Cascading Style Sheets is the name of a syntax that lets you determine visual aspects of a web interface. A simple structure includes a selector, which is something you can, well, select or identity and name in the code of the site; a property of the selector and an attribute, which is what sets the appearance of the selector’s property.

When you look at a style sheet or .css file, you will find the common pattern repeatedly:

selector {
    property: attribute
}

With the syntax, you can determine sizes, heights and widths, colors, placement of elements in relation to the browser window or one another, and even animation.

But what is apparently simple —and to be clear, can remain simple—, underlies a rich world of properties, logic and math.

№1. Locate the safe places where you can edit CSS

If you are interested in making any change to the way your LMS looks, no matter how well-intentioned you are, it’s always recommended to test everything before you make even the smallest changes. Lines of code that might look simple or insignificant could be relied on by multiple other components. So it’s best to just be safe.

Modern LMS like Open LMS or Moodle™ provide themes, which you can select to get a completely unique, branded look and feel to your environment. The best themes —many of which are free— allow you to provide additional CSS instructions in a “sanitized” way. You can usually find these fields under Appearance › Advanced Settings.

If you find more than one field to edit, try to always go with the one that says “initial” or makes it clear that the code is added at the top of the site and loads first. CSS is a “last-in-first-out” type of system, meaning the last edits are the ones that end up on the screen. Generally speaking, you want your CSS customization to be a basis for your pages, which themselves can have custom attributes.

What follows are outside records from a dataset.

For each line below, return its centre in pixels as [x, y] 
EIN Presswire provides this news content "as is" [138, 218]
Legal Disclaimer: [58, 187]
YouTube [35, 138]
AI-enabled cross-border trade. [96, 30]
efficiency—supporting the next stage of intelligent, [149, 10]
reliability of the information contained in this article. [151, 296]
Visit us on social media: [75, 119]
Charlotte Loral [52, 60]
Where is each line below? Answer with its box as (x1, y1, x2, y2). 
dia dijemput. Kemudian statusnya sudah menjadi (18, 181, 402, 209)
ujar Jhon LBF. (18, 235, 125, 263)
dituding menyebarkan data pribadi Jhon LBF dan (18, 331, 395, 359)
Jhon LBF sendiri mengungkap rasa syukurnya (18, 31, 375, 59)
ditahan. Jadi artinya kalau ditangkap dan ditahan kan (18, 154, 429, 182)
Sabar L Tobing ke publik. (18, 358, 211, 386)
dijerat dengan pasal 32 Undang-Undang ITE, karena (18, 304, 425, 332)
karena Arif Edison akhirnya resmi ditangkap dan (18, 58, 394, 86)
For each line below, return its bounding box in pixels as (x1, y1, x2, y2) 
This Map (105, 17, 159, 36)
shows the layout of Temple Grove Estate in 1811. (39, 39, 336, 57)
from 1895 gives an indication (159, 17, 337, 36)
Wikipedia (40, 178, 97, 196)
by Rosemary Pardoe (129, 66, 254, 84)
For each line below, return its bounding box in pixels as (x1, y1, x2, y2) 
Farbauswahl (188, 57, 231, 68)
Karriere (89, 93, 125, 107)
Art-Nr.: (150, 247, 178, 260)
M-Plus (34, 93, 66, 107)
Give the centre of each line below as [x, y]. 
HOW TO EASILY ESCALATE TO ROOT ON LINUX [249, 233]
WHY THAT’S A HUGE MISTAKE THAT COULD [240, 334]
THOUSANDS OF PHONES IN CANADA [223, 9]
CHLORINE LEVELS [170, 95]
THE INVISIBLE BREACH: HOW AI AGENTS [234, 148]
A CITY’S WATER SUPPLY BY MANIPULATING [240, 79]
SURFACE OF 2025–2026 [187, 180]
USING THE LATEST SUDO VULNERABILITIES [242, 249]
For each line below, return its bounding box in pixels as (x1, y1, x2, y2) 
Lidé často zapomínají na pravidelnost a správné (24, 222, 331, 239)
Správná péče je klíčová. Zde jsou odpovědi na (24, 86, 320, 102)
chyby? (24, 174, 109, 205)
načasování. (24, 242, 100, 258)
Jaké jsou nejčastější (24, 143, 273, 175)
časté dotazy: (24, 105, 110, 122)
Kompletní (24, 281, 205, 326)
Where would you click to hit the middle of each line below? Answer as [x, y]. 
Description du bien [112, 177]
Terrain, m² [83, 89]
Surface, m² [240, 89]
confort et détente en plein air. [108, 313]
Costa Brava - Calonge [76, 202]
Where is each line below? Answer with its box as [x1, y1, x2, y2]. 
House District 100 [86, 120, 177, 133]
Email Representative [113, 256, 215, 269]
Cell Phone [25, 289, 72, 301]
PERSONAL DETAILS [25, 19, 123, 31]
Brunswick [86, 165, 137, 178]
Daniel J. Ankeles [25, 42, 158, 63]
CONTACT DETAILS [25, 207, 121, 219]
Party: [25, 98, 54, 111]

№2. Leverage your LMS theme CSS and frameworks

Pretty much all the popular themes for open source LMS, including Open LMS and Moodle™, are built using frameworks, which provide developers and designers a set of ready-made tools and elements. Its use reduces duplication of efforts, making the work speedier and perhaps more readable. The popular theme “Boost” for example owes its name to the ubiquitous Bootstrap framework.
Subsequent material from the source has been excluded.